US 12,380,622 B2
	Robust facial animation from video using neural networks
Inaki Navarro, Zurich (CH); Dario Kneubuhler, Zurich (CH); Tijmen Verhulsdonck, Gothenburg (SE); Eloi Du Bois, Austin, TX (US); Will Welch, San Francisco, CA (US); Vivek Verma, Oakland, CA (US); Ian Sachs, Corte Madera, CA (US); and Kiran Bhat, San Francisco, CA (US)
Assigned to Roblox Corporation, San Mateo, CA (US)
Filed by Roblox Corporation, San Mateo, CA (US)
Filed on Apr. 30, 2024, as Appl. No. 18/650,744.
Application 18/650,744 is a continuation of application No. 17/677,123, filed on Feb. 22, 2022, granted, now 12,002,139.
Claims priority of provisional application 63/152,819, filed on Feb. 23, 2021.
Claims priority of provisional application 63/152,327, filed on Feb. 22, 2021.
Prior Publication US 2024/0355028 A1, Oct. 24, 2024
This patent is subject to a terminal disclaimer.
Int. Cl. G06T 13/40 (2011.01); G06T 7/73 (2017.01); G06V 10/24 (2022.01); G06V 10/774 (2022.01); G06V 10/82 (2022.01); G06V 40/16 (2022.01)

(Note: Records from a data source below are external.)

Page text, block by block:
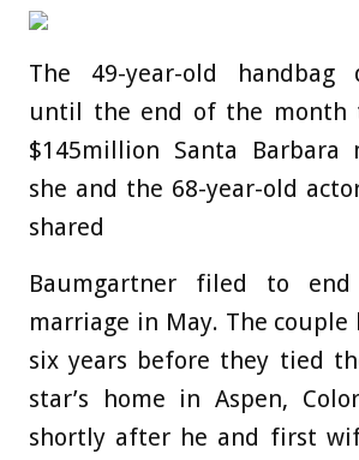
The 49-year-old handbag
until the end of the month
$145million Santa Barbara
she and the 68-year-old
shared
Baumgartner filed to
marriage in May. The
six years before they tied
star’s home in Aspen,
shortly after he and first
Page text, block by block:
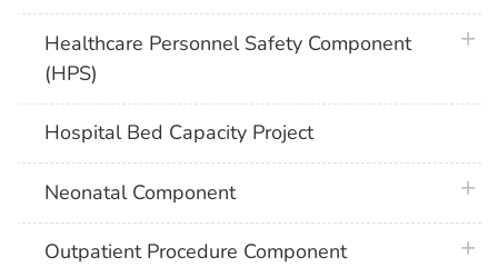
Healthcare Personnel Safety Component
(HPS)
Hospital Bed Capacity Project
Neonatal Component
Outpatient Procedure Component
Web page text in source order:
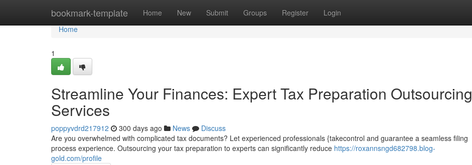
bookmark-template Home New Submit Groups Register Login
Home
Home
1
Streamline Your Finances: Expert Tax Preparation Outsourcing
Services
poppyvdrd217912 300 days ago News
Discuss
Are you overwhelmed with complicated tax documents? Let experienced professionals {takecontrol and guarantee a seamless filing
process experience. Outsourcing your tax preparation to experts can significantly reduce https://roxannsngd682798.blog-
gold.com/profile
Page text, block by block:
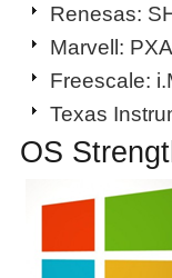
Renesas:
Marvell:
Freescale:
Texas
OS
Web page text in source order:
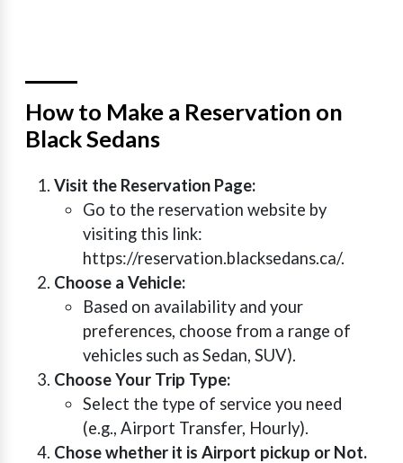
How to Make a Reservation on
Black Sedans
Visit the Reservation Page:
Go to the reservation website by
visiting this link:
https://reservation.blacksedans.ca/.
Choose a Vehicle:
Based on availability and your
preferences, choose from a range of
vehicles such as Sedan, SUV).
Choose Your Trip Type:
Select the type of service you need
(e.g., Airport Transfer, Hourly).
Chose whether it is Airport pickup or Not.

CPC G06T 13/40 (2013.01) [G06T 7/73 (2017.01); G06V 10/24 (2022.01); G06V 10/774 (2022.01); G06V 10/82 (2022.01); G06V 40/161 (2022.01); G06V 40/171 (2022.01); G06V 40/174 (2022.01); G06T 2207/20081 (2013.01); G06T 2207/20084 (2013.01); G06T 2207/30201 (2013.01)]

20 Claims

1. A computer-implemented method, comprising:

identifying, using a fully convolutional network, a set of bounding box candidates from an initial portion of a video, wherein each bounding box candidate includes a face;

refining, using a convolutional neural network, the set of bounding box candidates into a bounding box;

obtaining a first set of facial data based on the bounding box and the initial portion of the video using an output convolutional neural network;

generating a first animation frame of an animation of a three-dimensional (3D) avatar based on the first set of the facial data, wherein a face of the 3D avatar in the first animation frame is arranged based on the first set of the facial data; and

for each additional portion of the video subsequent to the first portion of the video,

detecting whether the bounding box, applied to the additional portion, includes the face;

if it is detected that the bounding box includes the face, obtaining an additional set of facial data based on the bounding box and the additional portion using the output convolutional neural network, and without using the fully convolutional network and the convolutional neural network to process the additional portion; and

generating an additional animation frame of the animation of the 3D avatar using the additional set of facial data.